Our opinion that any document is legal, valid and binding is qualified as to:

(a) limitations imposed by bankruptcy, insolvency, reorganization, arrangement, fraudulent conveyance, moratorium or other laws relating to or affecting the rights of creditors generally;

(b) rights to indemnification and contribution, which may be limited by applicable law or equitable principles; and

(c) general principles of equity, including without limitation concepts of materiality, reasonableness, good faith and fair dealing, and the possible unavailability of specific performance or injunctive relief and limitation of rights of acceleration, regardless of whether such enforceability is considered in a proceeding in equity or at law.

Attorneys at our Firm are admitted to the practice of law in the States of New York and California, and we express no opinion as to the laws of any other jurisdiction, other than the Federal laws of the United States of America, the State of California and the State of New York as to the enforceability of the Debt Securities.

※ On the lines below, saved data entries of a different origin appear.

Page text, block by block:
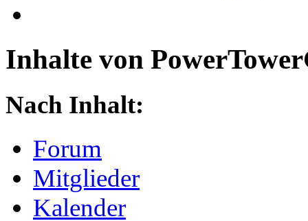
Inhalte von
Nach Inhalt:
Forum
Mitglieder
Kalender
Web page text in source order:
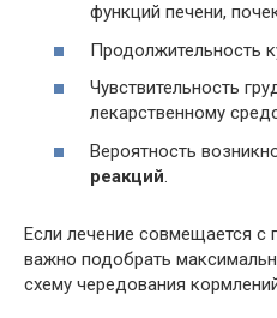
функций печени,
Продолжительность
Чувствительность
лекарственному
Вероятность
реакций
Если лечение совмещается с
важно подобрать
схему чередования
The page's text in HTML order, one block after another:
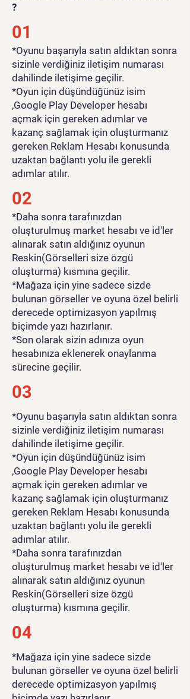
?
01
*Oyunu başarıyla satın aldıktan sonra
sizinle verdiğiniz iletişim numarası
dahilinde iletişime geçilir.
*Oyun için düşündüğünüz isim
,Google Play Developer hesabı
açmak için gereken adımlar ve
kazanç sağlamak için oluşturmanız
gereken Reklam Hesabı konusunda
uzaktan bağlantı yolu ile gerekli
adımlar atılır.
02
*Daha sonra tarafınızdan
oluşturulmuş market hesabı ve id'ler
alınarak satın aldığınız oyunun
Reskin(Görselleri size özgü
oluşturma) kısmına geçilir.
*Mağaza için yine sadece sizde
bulunan görseller ve oyuna özel belirli
derecede optimizasyon yapılmış
biçimde yazı hazırlanır.
*Son olarak sizin adınıza oyun
hesabınıza eklenerek onaylanma
sürecine geçilir.
03
*Oyunu başarıyla satın aldıktan sonra
sizinle verdiğiniz iletişim numarası
dahilinde iletişime geçilir.
*Oyun için düşündüğünüz isim
,Google Play Developer hesabı
açmak için gereken adımlar ve
kazanç sağlamak için oluşturmanız
gereken Reklam Hesabı konusunda
uzaktan bağlantı yolu ile gerekli
adımlar atılır.
*Daha sonra tarafınızdan
oluşturulmuş market hesabı ve id'ler
alınarak satın aldığınız oyunun
Reskin(Görselleri size özgü
oluşturma) kısmına geçilir.
04
*Mağaza için yine sadece sizde
bulunan görseller ve oyuna özel belirli
derecede optimizasyon yapılmış

[Remainder of this page intentionally left blank].

We hereby consent to the filing of this opinion as an exhibit to the above- referenced Registration Statement and to the use of our name wherever it appears in the Registration Statement, the Prospectus, any Prospectus Supplement, and in any amendment or supplement thereto. In giving such consent, we do not believe that we are "experts" within the meaning of such term as used in the Act or the rules and regulations of the Commission issued thereunder with respect to any part of the Registration Statement, including this opinion as an exhibit.

WILSON SONSINI GOODRICH & ROSATI
Professional Corporation

 

/s/ Wilson Sonsini Goodrich & Rosati, P.C.